#### Exercise description:
Write out all of the records below precisely as given, omitting the images.

──────── Information given ────────

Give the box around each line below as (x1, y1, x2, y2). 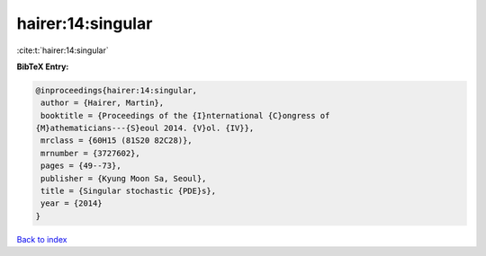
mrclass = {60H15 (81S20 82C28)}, (40, 136, 193, 146)
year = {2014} (40, 199, 103, 208)
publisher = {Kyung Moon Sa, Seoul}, (40, 173, 207, 183)
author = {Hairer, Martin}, (40, 98, 165, 108)
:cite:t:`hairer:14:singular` (16, 45, 109, 56)
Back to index (16, 234, 67, 244)
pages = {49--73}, (40, 161, 121, 171)
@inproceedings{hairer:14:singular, (35, 85, 198, 95)

────────

#### Solution to the problem:
Give the box around each line below as (x1, y1, x2, y2). 
mrclass = {60H15 (81S20 82C28)}, (40, 136, 193, 146)
year = {2014} (40, 199, 103, 208)
publisher = {Kyung Moon Sa, Seoul}, (40, 173, 207, 183)
author = {Hairer, Martin}, (40, 98, 165, 108)
:cite:t:`hairer:14:singular` (16, 45, 109, 56)
Back to index (16, 234, 67, 244)
pages = {49--73}, (40, 161, 121, 171)
@inproceedings{hairer:14:singular, (35, 85, 198, 95)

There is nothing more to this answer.